[Data records]
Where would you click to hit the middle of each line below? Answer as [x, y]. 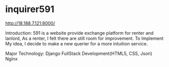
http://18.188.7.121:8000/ [30, 23]
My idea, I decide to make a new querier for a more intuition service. [77, 43]
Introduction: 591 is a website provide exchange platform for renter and [79, 33]
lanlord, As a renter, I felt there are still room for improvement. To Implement [84, 38]
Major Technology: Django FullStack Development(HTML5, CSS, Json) [79, 53]
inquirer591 [30, 9]
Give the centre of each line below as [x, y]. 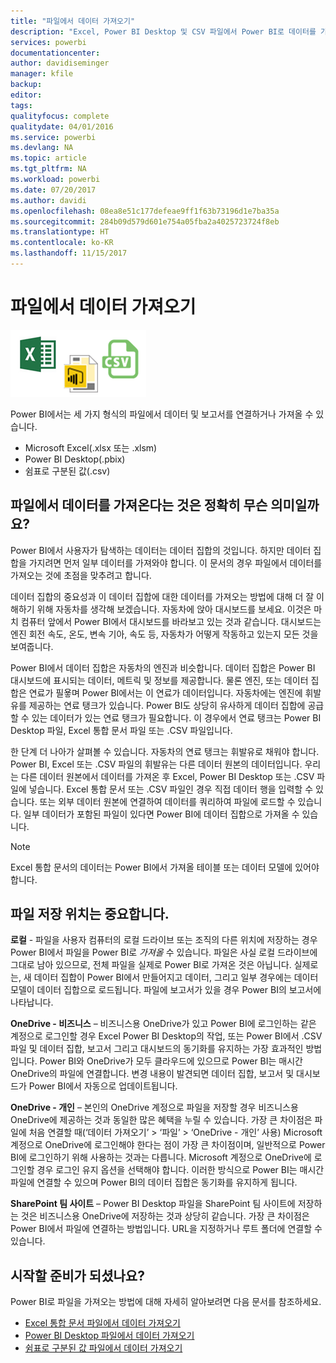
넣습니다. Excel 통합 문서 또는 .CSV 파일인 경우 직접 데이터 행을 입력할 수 [171, 789]
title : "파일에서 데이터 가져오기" [73, 21]
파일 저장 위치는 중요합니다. [90, 914]
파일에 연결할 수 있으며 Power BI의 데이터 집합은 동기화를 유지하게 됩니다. [154, 1182]
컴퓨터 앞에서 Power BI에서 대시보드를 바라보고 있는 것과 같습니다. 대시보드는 [171, 621]
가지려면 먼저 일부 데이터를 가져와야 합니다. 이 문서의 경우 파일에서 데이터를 [175, 562]
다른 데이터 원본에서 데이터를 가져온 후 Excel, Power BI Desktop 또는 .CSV [167, 776]
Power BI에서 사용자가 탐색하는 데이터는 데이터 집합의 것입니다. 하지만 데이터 [161, 550]
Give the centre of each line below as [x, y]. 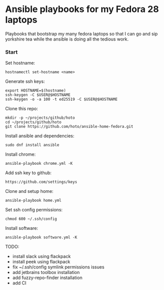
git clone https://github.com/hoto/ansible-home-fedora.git [69, 127]
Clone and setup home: [29, 191]
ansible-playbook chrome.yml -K [39, 164]
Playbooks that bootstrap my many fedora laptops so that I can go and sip [81, 34]
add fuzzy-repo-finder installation [47, 278]
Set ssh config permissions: [34, 210]
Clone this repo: [22, 109]
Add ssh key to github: [28, 173]
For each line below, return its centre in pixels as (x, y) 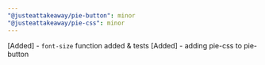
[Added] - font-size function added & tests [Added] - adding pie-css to (125, 45)
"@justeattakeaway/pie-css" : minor (66, 23)
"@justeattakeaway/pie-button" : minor (71, 15)
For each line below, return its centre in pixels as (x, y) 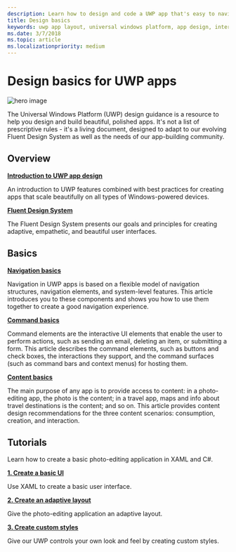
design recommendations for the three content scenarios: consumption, (111, 413)
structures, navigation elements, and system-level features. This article (110, 291)
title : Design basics (39, 20)
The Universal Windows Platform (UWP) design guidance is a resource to (113, 114)
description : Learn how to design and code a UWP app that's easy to (111, 14)
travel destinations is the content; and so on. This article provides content (113, 405)
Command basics (33, 320)
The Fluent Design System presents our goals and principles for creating (112, 224)
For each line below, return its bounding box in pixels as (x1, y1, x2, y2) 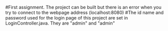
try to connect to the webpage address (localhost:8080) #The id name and (5, 9, 164, 15)
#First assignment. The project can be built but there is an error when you (5, 4, 162, 10)
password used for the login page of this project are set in (5, 15, 128, 20)
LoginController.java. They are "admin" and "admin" (5, 20, 115, 26)
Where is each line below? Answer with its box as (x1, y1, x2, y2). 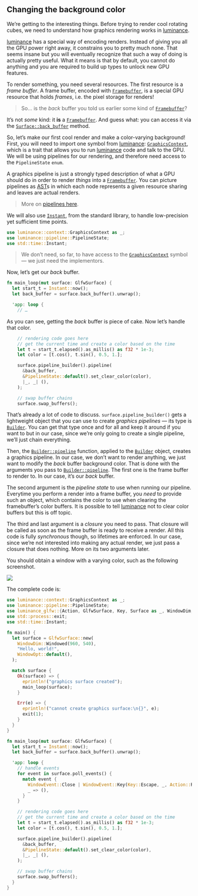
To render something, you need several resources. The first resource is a (6, 81, 183, 88)
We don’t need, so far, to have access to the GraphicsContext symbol (21, 251, 188, 258)
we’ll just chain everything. (6, 436, 72, 444)
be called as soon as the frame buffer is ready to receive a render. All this (6, 527, 184, 534)
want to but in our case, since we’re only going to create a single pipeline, (6, 430, 185, 437)
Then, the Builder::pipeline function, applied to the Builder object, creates (6, 448, 192, 455)
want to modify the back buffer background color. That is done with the (6, 460, 180, 467)
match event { (22, 776, 58, 782)
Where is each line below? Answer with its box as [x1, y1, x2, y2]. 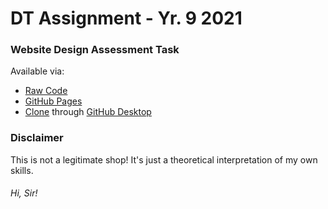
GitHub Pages [24, 95, 83, 107]
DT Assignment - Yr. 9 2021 [10, 7, 243, 30]
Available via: [10, 65, 65, 77]
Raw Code [24, 85, 68, 97]
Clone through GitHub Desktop [24, 106, 152, 118]
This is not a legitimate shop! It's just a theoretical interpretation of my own [10, 153, 318, 166]
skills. [10, 164, 34, 176]
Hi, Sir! [10, 187, 38, 199]
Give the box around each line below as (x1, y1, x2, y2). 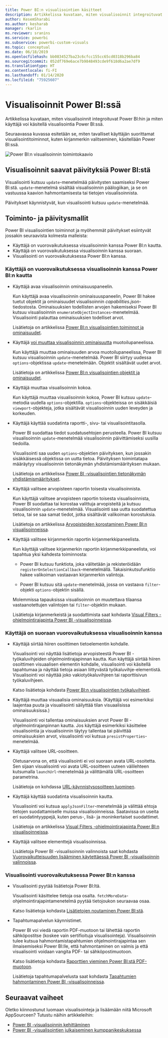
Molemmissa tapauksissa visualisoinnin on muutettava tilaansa (12, 596, 142, 602)
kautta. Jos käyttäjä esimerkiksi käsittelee (60, 722, 147, 729)
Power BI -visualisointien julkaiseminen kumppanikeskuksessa (12, 1027, 141, 1033)
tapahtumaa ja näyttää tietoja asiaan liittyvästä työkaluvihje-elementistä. (12, 666, 161, 672)
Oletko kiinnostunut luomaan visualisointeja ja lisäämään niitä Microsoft (5, 1007, 152, 1013)
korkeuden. (12, 410, 36, 416)
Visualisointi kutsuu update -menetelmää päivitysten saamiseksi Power (5, 179, 149, 185)
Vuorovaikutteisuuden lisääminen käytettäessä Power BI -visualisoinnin (12, 854, 159, 860)
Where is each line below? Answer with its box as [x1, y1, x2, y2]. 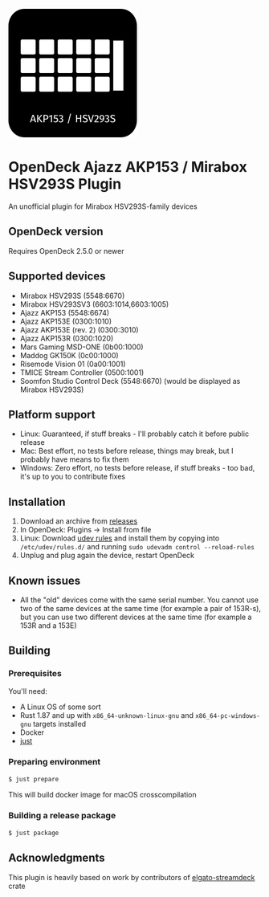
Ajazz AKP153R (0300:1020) [19, 333, 114, 343]
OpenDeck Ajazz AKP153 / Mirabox [8, 158, 247, 177]
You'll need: [8, 686, 48, 695]
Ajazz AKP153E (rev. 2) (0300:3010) [19, 324, 139, 334]
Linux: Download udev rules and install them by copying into [19, 533, 220, 543]
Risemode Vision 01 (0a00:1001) [19, 359, 126, 369]
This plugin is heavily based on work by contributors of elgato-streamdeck [8, 872, 255, 882]
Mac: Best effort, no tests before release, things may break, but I [19, 446, 234, 456]
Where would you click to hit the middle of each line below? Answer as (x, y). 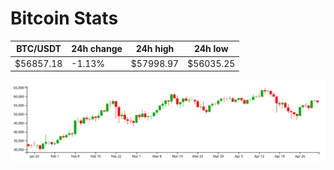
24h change (97, 49)
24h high (155, 49)
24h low (211, 49)
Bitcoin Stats (64, 18)
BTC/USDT (39, 49)
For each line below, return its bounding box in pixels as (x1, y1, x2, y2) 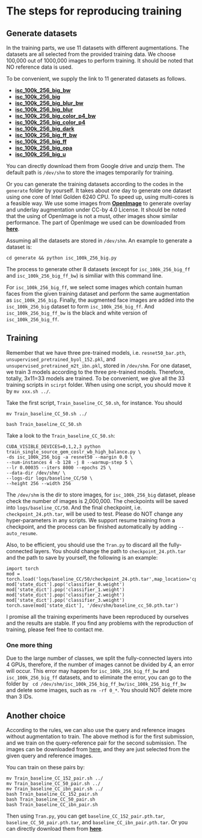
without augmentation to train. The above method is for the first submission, (6, 733, 194, 740)
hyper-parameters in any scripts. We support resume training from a (6, 516, 176, 524)
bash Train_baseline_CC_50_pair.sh (6, 796, 96, 802)
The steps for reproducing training (6, 4, 182, 18)
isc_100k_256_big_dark (14, 125, 75, 132)
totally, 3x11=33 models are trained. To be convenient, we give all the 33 (6, 375, 185, 382)
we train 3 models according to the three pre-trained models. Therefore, (6, 368, 185, 375)
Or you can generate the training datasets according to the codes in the (6, 181, 183, 187)
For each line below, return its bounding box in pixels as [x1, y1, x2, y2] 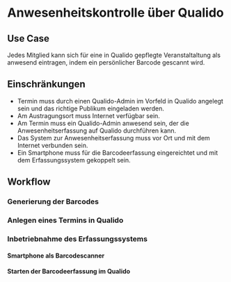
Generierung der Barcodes [7, 197, 99, 206]
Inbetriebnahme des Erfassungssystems [7, 234, 148, 244]
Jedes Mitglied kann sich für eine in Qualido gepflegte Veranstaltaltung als [7, 51, 221, 59]
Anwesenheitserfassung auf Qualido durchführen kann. [17, 126, 177, 135]
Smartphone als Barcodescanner [7, 251, 105, 260]
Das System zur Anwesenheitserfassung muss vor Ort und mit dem [17, 133, 210, 142]
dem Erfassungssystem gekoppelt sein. [17, 156, 131, 164]
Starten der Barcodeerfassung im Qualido [7, 267, 131, 276]
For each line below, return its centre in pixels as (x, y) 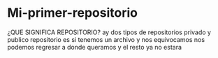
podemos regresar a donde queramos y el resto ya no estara (95, 47)
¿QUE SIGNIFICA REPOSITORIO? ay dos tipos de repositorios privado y (109, 32)
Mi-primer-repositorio (73, 13)
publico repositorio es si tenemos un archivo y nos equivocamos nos (106, 39)
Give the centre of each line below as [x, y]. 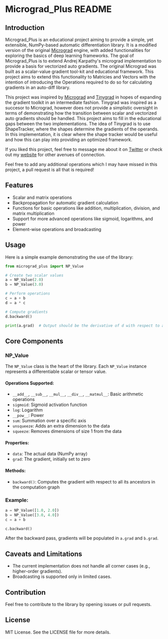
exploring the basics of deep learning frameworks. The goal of [69, 55]
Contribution [25, 592]
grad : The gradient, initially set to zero [51, 459]
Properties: [17, 442]
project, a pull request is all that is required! [50, 169]
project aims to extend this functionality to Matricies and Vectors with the [80, 77]
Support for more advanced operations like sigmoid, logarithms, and [83, 218]
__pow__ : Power [28, 415]
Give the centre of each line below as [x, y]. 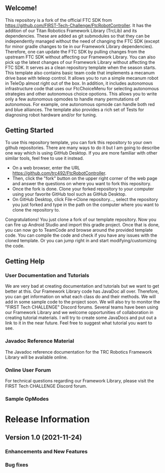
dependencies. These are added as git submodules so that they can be [78, 36]
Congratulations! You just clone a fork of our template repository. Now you [81, 219]
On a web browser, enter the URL [46, 167]
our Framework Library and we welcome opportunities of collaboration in [79, 313]
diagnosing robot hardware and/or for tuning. [51, 115]
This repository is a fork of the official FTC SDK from [59, 20]
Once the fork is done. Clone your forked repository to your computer [83, 189]
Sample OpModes [27, 399]
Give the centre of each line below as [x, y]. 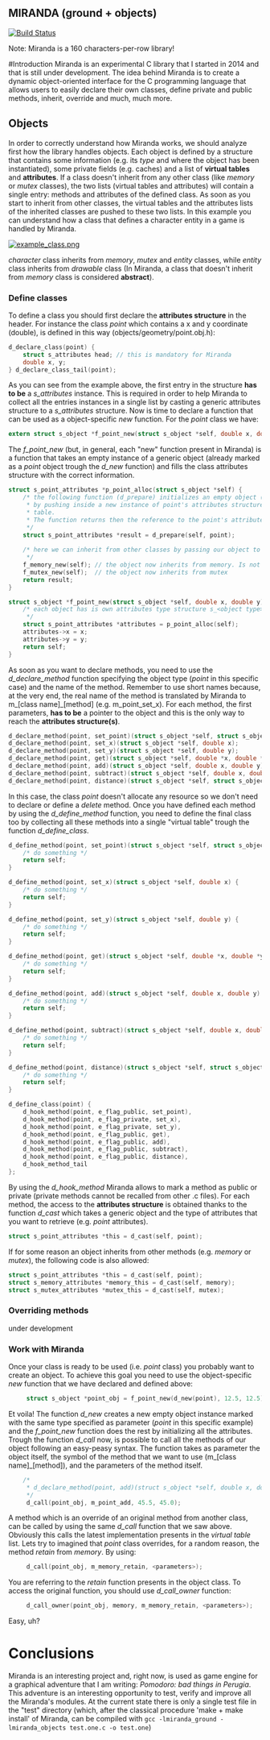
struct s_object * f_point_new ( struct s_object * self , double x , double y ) [136, 602]
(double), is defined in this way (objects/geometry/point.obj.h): [112, 332]
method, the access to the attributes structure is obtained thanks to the [128, 1204]
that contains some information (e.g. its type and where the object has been [134, 160]
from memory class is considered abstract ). [81, 276]
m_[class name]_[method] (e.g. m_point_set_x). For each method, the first [130, 704]
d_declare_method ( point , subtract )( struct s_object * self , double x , [127, 773]
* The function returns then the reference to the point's [127, 520]
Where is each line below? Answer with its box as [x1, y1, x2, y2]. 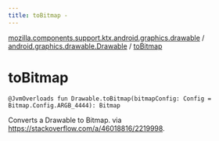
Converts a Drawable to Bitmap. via [8, 115, 122, 125]
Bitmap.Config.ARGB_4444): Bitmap [8, 101, 121, 110]
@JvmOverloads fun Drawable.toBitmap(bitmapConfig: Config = [8, 95, 212, 103]
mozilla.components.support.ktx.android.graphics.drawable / [8, 33, 205, 42]
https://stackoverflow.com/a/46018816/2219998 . [8, 123, 166, 133]
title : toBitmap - [8, 11, 68, 20]
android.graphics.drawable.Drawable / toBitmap [8, 41, 163, 51]

■ **TASK TO CARRY OUT**
Count the lines of the data that hold the string "according", and give that number as the entire reply.

■ **SOLUTION TO THIS EXERCISE**
2